Evidence of hard work is something admissions committees are looking for more than ever as they rely less and less on grades. At U of A, grades make up only 30 per cent of the admissions criteria, “and it may be lower next year,” he says. The rest is a combination of things such as the Medical College Admission Test, employment history, awards, evidence of leadership, proof of volunteerism and “diversity of experiences.”

More of the best job opportunities, volunteer positions and “diverse experiences” can be found in larger cities, which happen to be where most of the medical schools are. The student who chooses U of A might get lower grades than if he had gone to a school where there’s less competition, but he may also have more access to medical research internships at teaching hospitals that could impress admissions committees.

That still doesn’t explain why so many undergrads are clustered at just half a dozen schools. Tim He, president of the Medical Direction McGill, a pre-med club, guesses that half of those first-year medical students came from a handful of universities in 2013, because the best and brightest high school students apply mostly to the top-ranking universities. Indeed, five out of six of the schools that medical students are most likely to have attended are ranked in the top six in the Maclean’s University Rankings, and all do well in international competitions.

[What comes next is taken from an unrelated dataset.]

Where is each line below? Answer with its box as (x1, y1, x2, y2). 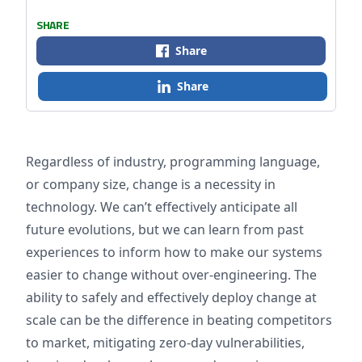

On top of that, many high school students tend to go places where the entrance requirements are toughest because of the prestige of getting in, says He. McGill’s minimum entrance grade for out-of-province students enrolling in science in 2013 was 92.5 per cent in the top five courses—much higher than the low 80s in six courses needed at Brock or Waterloo. The top students in He’s Calgary high school aimed for U of T, McGill, UBC or Alberta; he applied to all those except U of A, because he wanted to live in another province.

Dr. David Snadden, an executive associate dean at UBC’s medical school, says rankings and entrance grades cause students to cluster at a few schools, not because medical admissions committees prefer them. “We really try not to discriminate in any way about which school people have come from,” Snadden says. While it’s true that UBC’s medical school takes more students from UBC (107 last year) than from the University of Victoria (32) or Simon Fraser University (30), “we have many, many more applications from UBC.” They also take many from McGill (21) and McMaster (14) for the same reason.

So while M.D. students shouldn’t worry about avoiding “hard schools,” they also shouldn’t fret if they haven’t attended one of the six schools where so many have gone before, so long as they’ve done everything they can to round out their education with a rich resumé. A university with a medical school may be a better bet, according to this small, unscientific sample—but, then again, at least 15 came from Acadia University in tiny Wolfville, N.S., another 15 from the University of Regina, and 13 more had studied at the University of Northern British Columbia.

Dr. James Rourke, dean of medicine at Memorial University of Newfoundland, finds students who attended Memorial for their first degree tend to be the top performers in its medical school. Memorial doesn’t discriminate based on school, either, so future doctors should just pick a university where they think they’re going to thrive. “Some do well at a big, bold university like McGill or U of Toronto; some do better at a smaller, more personalized university.”